Best Field Sales Apps for Small Teams (Under 50 Reps): A 2025 Buyer's Guide
Last month I got on a call with a guy running a snacks distribution business out of Sharjah. Eleven reps. Three vans. He was paying $890/month for a field sales tool he'd signed up for in 2023 because a friend recommended it.
He was using maybe 20% of it.
This is the story for most small FMCG teams I talk to. They either overpay for enterprise software built for 500-rep operations, or they're still running everything on WhatsApp and a battered Excel file that someone's cousin maintains. Neither works. So let me walk through what actually matters when you're picking a field sales app for a small team in 2025, and which tools I'd genuinely consider if I were in your shoes.
What small teams actually need (and what they don't)
Here's the thing. When you've got under 50 reps, your problems aren't the same as Unilever's problems. You don't need 47 dashboards. You don't need an AI co-pilot that writes coaching scripts. You need to know:
- Did my rep actually visit the outlet today?
- What did they sell, and to whom?
- Is the order going to the distributor without three phone calls?
- Am I losing outlets I used to service?
That's roughly it. Maybe 80% of the value sits in those four questions.
I used to think small teams needed simpler software. Then I realized that's wrong — they need focused software. There's a difference. A small team can absolutely use sophisticated features like voice order entry or shelf photo analysis. They just can't afford the 6-month implementation that comes bolted onto enterprise tools.
So the real filter is: how fast can you get your reps using it on Monday morning?
The shortlist worth looking at
I'll be upfront — I run Zivni, so obviously I think we're a strong fit for this segment (it's literally who we built for). But I'll give you the honest landscape because pretending alternatives don't exist makes me look silly.
Zivni — Starts at $5/user/month. We built this specifically because FieldAssist and BeatRoute were quoting $15-25 per user to small distributors in Karachi and Riyadh, and the math just didn't work. You get beat planning, GPS attendance, outlet mapping, order capture, and basic reporting in the base tier. Voice orders, AI shelf analysis, and ERP integration are add-ons you only pay for if you actually want them. Setup is usually 3-5 days for teams under 50. Works offline, which matters more than people admit when your reps are in rural Oman or interior Sindh.
Repsly — Solid product, particularly popular in the US and UK. Pricing typically lands around $15-29 per user once you negotiate. Strong in merchandising audits. Weaker on order-to-distributor flow if you're in a traditional GT (general trade) market. Good fit if you're a brand doing retail execution audits more than direct selling.
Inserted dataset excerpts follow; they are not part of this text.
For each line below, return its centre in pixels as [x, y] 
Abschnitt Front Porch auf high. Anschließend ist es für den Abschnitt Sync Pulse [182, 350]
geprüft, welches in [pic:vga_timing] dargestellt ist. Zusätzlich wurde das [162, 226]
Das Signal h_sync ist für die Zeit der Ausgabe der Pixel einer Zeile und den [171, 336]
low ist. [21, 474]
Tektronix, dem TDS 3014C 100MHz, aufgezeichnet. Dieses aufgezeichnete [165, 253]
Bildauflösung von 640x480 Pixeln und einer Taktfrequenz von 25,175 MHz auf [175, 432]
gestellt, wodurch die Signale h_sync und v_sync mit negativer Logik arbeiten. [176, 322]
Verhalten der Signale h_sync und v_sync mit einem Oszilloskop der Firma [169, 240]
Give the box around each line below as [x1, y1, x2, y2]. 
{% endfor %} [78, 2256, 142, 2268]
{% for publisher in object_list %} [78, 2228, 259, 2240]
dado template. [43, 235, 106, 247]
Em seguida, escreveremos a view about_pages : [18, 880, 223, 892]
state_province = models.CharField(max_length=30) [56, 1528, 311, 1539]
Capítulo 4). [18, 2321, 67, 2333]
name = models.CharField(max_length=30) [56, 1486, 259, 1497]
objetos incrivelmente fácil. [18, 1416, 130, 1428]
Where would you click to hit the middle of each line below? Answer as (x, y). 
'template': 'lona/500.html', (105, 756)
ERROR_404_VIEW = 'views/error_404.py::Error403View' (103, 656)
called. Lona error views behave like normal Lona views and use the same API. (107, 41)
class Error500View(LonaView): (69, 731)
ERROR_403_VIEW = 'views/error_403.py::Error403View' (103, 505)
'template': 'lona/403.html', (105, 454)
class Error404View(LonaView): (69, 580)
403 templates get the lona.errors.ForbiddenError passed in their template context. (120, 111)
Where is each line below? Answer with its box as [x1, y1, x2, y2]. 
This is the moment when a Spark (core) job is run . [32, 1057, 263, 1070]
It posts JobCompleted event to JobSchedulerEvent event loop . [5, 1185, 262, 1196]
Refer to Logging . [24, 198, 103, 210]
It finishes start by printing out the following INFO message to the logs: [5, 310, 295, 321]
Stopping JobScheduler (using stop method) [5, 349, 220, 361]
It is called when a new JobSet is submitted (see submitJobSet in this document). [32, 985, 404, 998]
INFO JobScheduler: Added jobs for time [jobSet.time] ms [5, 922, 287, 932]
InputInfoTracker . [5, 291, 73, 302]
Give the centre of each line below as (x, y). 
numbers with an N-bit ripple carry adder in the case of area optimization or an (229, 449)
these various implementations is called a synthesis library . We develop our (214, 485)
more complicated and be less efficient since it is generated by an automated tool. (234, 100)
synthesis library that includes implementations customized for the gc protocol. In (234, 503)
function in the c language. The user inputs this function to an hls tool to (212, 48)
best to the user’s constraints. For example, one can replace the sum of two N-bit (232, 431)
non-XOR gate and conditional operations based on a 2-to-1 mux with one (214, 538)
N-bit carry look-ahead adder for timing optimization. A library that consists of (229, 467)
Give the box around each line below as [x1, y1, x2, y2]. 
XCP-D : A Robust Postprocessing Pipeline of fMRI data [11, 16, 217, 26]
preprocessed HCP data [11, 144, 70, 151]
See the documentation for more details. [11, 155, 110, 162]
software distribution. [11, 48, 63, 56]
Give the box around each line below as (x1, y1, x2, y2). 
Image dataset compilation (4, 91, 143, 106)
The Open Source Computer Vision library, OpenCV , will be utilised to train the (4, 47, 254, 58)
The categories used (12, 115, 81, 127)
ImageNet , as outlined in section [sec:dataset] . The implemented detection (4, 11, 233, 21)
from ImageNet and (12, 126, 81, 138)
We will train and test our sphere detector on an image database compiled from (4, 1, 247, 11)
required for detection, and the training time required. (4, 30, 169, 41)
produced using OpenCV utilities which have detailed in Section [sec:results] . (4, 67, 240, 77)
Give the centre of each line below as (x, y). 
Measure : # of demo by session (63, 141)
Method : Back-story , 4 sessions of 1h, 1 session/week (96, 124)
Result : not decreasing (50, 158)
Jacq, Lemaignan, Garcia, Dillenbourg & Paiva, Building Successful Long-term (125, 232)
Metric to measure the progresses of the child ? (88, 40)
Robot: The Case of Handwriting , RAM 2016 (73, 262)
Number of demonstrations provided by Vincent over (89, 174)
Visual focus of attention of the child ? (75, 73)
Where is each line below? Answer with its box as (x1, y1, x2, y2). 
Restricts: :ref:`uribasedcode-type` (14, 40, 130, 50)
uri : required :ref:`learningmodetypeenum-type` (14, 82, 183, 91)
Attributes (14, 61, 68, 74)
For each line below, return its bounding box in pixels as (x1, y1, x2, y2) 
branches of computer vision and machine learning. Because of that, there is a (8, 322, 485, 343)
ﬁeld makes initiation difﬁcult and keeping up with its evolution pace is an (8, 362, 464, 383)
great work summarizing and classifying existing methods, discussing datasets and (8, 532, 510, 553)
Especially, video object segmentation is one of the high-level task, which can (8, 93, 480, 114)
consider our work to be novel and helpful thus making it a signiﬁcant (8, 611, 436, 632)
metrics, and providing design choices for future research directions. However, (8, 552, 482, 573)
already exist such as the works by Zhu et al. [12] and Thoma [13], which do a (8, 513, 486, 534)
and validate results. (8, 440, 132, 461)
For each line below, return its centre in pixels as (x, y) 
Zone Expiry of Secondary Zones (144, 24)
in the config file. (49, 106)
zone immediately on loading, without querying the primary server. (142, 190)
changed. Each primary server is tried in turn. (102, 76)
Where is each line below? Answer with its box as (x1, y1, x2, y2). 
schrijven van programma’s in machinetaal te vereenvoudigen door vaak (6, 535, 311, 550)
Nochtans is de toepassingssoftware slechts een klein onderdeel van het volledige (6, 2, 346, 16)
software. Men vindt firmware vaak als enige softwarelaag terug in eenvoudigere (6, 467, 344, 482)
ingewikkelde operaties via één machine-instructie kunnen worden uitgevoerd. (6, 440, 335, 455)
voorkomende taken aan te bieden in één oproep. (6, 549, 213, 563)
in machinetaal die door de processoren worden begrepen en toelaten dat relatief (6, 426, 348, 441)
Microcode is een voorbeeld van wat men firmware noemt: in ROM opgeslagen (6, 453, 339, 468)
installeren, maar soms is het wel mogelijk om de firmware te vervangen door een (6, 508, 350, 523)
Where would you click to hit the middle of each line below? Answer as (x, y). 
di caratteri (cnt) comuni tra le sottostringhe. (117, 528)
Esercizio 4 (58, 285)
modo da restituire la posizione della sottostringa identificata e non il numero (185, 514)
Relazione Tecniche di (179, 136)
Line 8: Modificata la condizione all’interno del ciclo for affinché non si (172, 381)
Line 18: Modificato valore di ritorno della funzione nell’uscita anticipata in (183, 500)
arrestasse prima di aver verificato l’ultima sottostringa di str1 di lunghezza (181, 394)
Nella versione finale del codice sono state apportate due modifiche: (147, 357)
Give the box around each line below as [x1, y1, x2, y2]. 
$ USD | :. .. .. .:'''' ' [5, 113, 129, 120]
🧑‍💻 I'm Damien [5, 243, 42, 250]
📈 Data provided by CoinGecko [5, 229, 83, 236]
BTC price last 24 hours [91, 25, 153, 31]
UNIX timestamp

Outfield — Cheaper, around $12-30 per user. Gamification is genuinely good. But the FMCG-specific stuff (SKU hierarchies, scheme management, distributor claims) isn't really there. Fine for B2B field sales in services or light industrial. Less great for fast-moving consumer goods.
BeatRoute — Strong in India and now pushing into GCC. Feature-rich. Pricing has crept up — I've seen quotes around $12-18 per user for small teams, which adds up fast. Implementation can take 4-8 weeks even for small deployments, which is a real cost most buyers underestimate.
FieldAssist — Built for big brands. They'll take small clients but you'll feel like a small client. Honestly, if you have under 50 reps, you're not their priority and you shouldn't be paying their prices.
Salesforce Field Service — Don't. Just don't. Not for FMCG under 50 reps. The TCO will eat you alive and 70% of the functionality is for service technicians, not sales reps.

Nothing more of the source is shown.